PROBLEM DESCRIPTION – Range to copy from the entries below: the line containing "nathan.ryan@nwrcommunications.com.au" through the line containing "Figure 4. Chromatogram", inclusive. Retype only those lines, exactly, without any images.

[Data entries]
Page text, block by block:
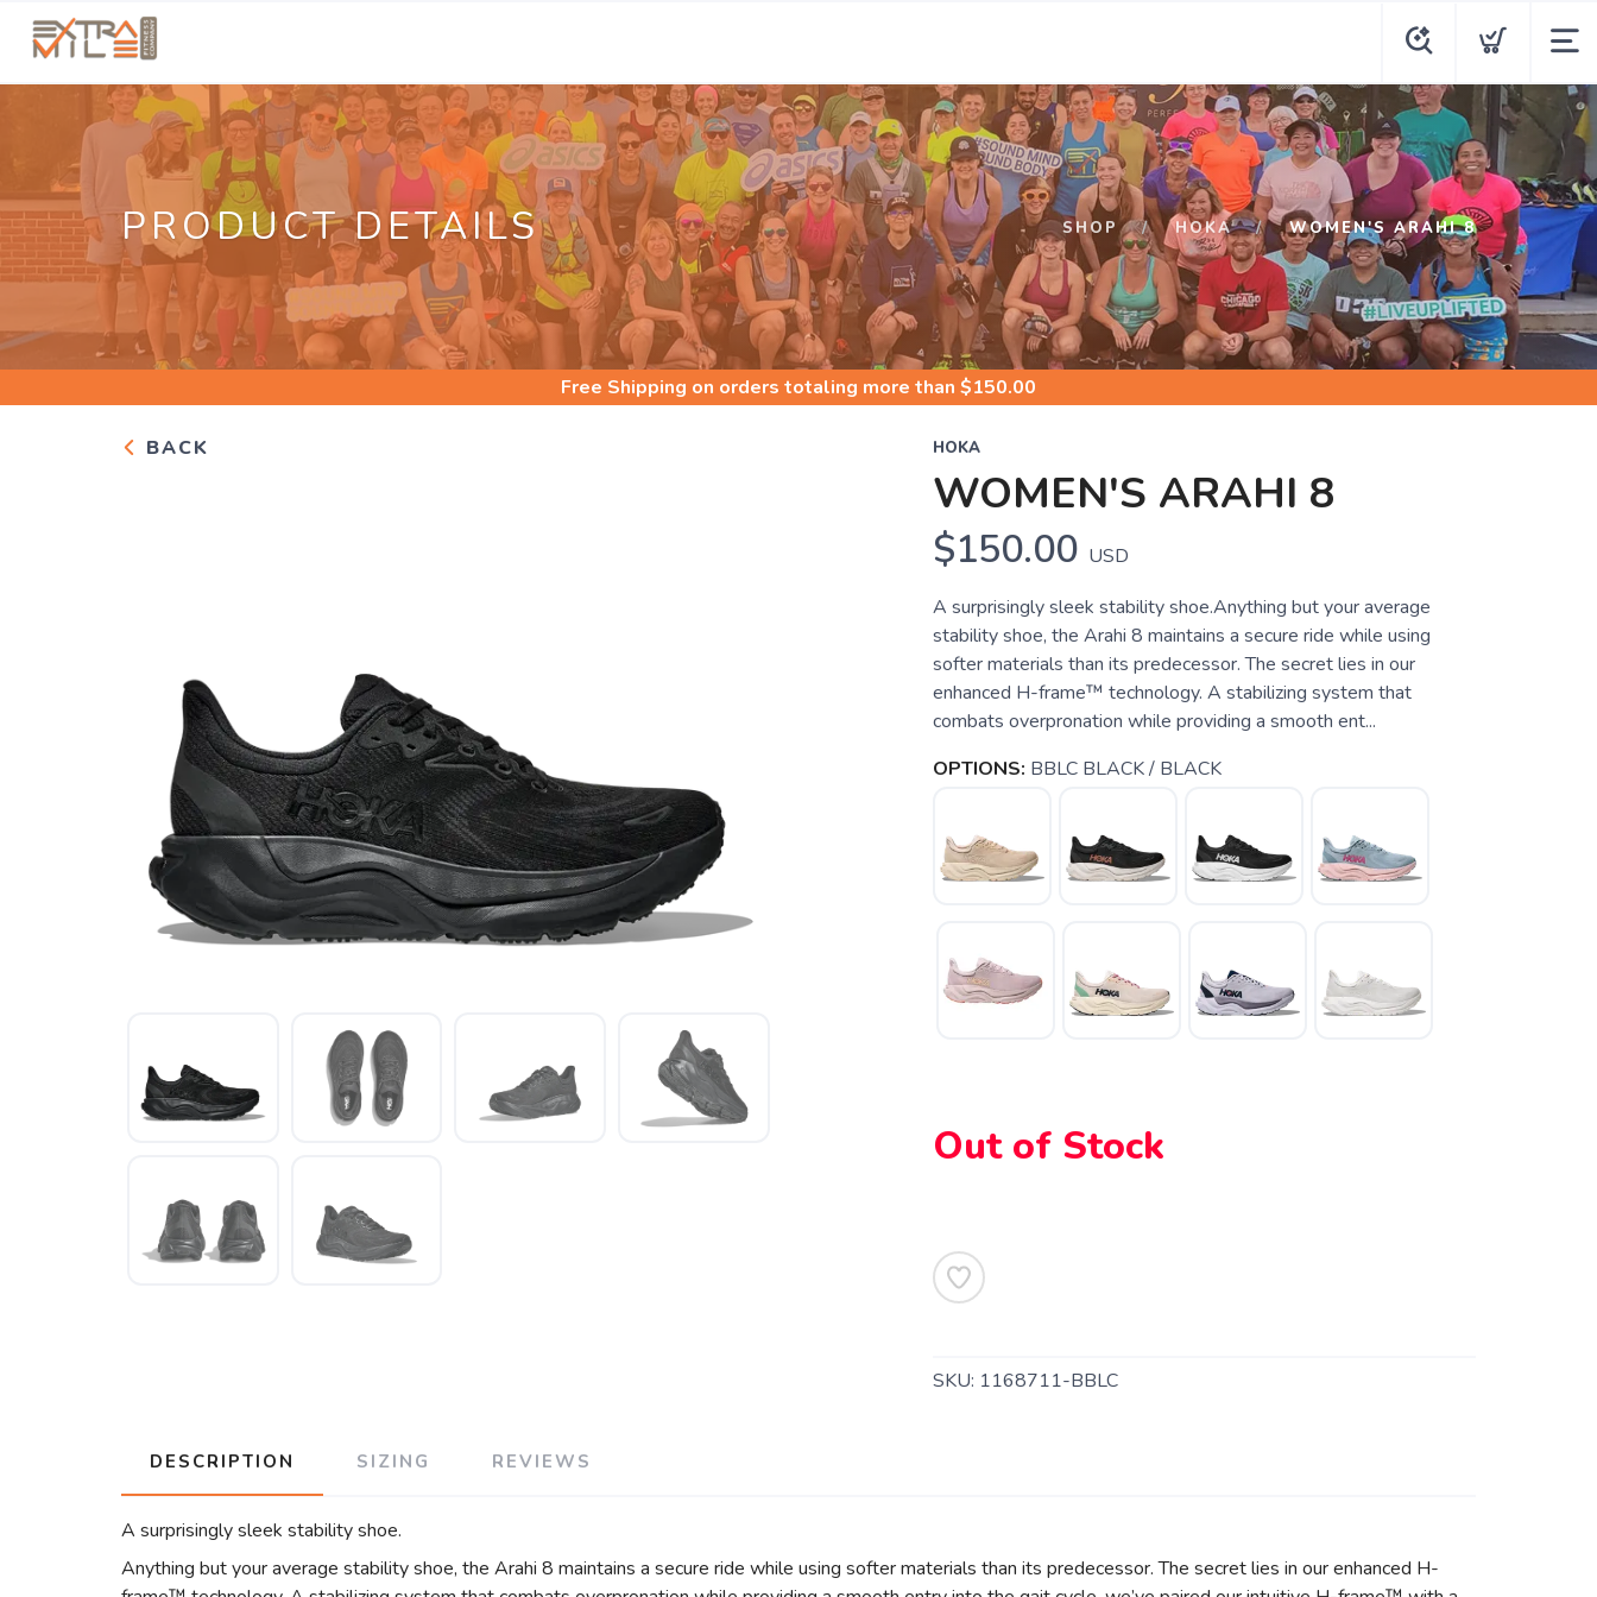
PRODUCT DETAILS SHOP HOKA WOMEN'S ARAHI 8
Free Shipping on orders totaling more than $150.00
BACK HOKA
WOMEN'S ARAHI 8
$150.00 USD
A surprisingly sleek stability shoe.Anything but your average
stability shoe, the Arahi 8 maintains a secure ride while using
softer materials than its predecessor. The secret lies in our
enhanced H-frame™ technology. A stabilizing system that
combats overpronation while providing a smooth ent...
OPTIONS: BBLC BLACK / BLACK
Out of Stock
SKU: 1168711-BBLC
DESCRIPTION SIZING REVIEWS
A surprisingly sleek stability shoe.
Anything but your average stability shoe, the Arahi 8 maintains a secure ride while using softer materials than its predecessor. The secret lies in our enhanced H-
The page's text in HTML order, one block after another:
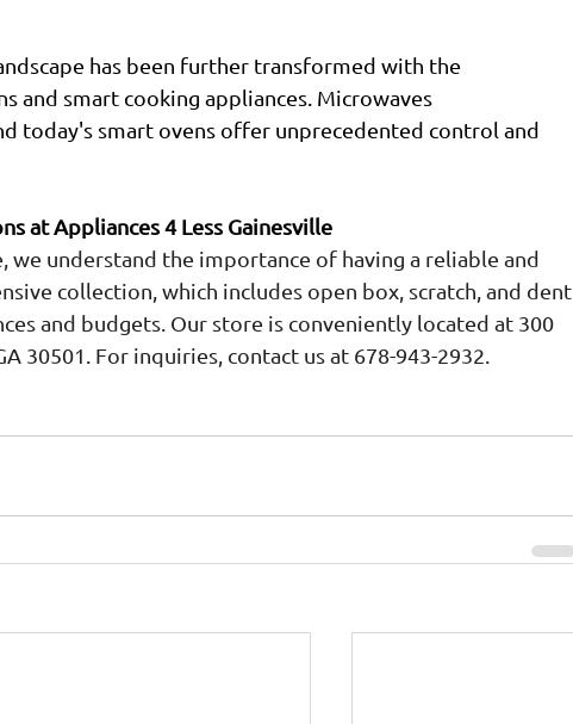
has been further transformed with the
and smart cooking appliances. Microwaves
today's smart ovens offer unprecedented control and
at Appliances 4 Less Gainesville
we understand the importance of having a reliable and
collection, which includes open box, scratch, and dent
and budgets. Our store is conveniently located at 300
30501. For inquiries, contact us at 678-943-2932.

==

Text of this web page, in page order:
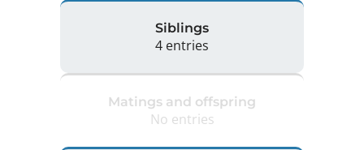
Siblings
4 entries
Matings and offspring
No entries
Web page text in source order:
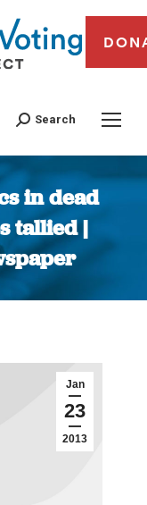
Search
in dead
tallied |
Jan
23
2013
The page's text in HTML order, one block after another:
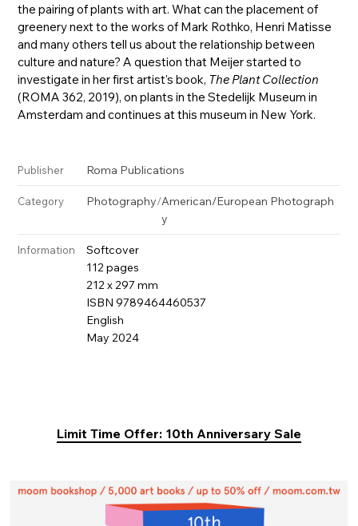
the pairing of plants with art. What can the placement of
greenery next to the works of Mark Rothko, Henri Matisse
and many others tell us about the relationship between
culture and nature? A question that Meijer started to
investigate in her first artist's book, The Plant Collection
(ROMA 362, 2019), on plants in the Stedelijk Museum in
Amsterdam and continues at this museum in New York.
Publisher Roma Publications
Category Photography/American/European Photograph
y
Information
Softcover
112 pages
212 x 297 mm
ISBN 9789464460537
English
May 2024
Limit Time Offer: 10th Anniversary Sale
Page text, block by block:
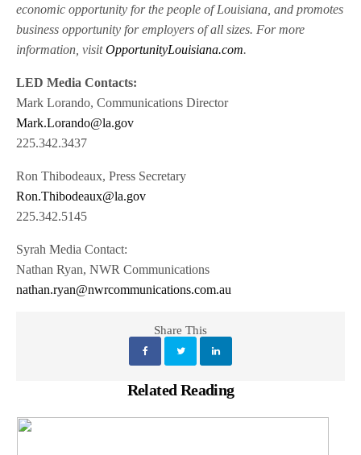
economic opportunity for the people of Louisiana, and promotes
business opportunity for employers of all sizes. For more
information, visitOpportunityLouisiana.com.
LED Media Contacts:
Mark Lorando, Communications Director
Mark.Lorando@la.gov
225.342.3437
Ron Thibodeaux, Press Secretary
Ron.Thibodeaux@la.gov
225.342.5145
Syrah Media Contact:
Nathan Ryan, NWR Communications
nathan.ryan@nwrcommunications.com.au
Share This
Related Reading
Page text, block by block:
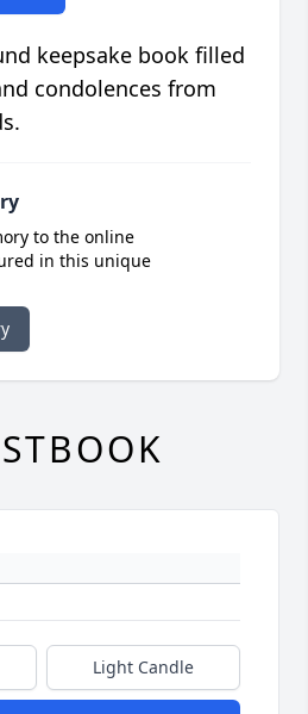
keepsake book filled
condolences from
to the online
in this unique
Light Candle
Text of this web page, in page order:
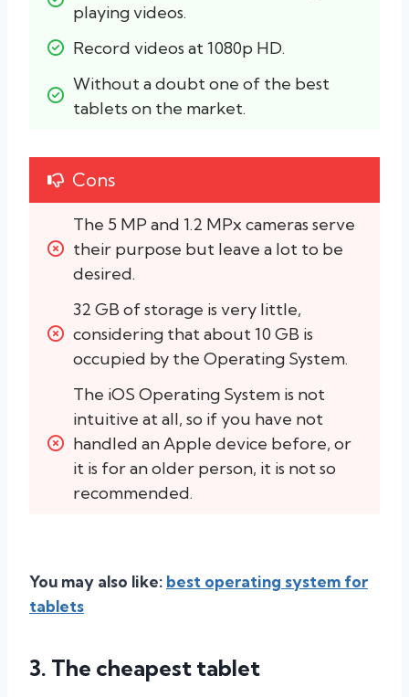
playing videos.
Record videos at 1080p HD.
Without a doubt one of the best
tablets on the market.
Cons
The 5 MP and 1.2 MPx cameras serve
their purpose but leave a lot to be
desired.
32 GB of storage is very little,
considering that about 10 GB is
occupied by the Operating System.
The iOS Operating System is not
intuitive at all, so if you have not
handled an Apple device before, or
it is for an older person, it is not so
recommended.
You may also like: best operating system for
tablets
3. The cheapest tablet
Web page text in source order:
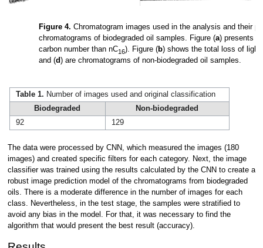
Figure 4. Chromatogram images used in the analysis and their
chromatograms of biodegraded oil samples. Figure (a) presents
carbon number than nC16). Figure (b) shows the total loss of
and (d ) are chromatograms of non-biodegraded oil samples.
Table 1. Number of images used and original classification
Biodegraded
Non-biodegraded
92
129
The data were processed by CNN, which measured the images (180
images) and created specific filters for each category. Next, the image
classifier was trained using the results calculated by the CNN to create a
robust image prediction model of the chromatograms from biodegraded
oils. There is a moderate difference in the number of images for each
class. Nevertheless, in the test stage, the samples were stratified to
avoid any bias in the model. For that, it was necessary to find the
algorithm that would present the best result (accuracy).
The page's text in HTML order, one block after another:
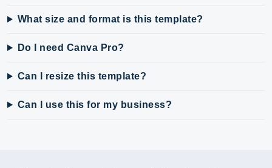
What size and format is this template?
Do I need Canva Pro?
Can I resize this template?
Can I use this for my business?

ANSWER BOX –
nathan.ryan@nwrcommunications.com.au
Share This
Related Reading
Page text, block by block:
keepsake book filled
condolences from
to the online
in this unique
Light Candle
Text of this web page, in page order:
playing videos.
Record videos at 1080p HD.
Without a doubt one of the best
tablets on the market.
Cons
The 5 MP and 1.2 MPx cameras serve
their purpose but leave a lot to be
desired.
32 GB of storage is very little,
considering that about 10 GB is
occupied by the Operating System.
The iOS Operating System is not
intuitive at all, so if you have not
handled an Apple device before, or
it is for an older person, it is not so
recommended.
You may also like: best operating system for
tablets
3. The cheapest tablet
Web page text in source order:
Figure 4. Chromatogram images used in the analysis and their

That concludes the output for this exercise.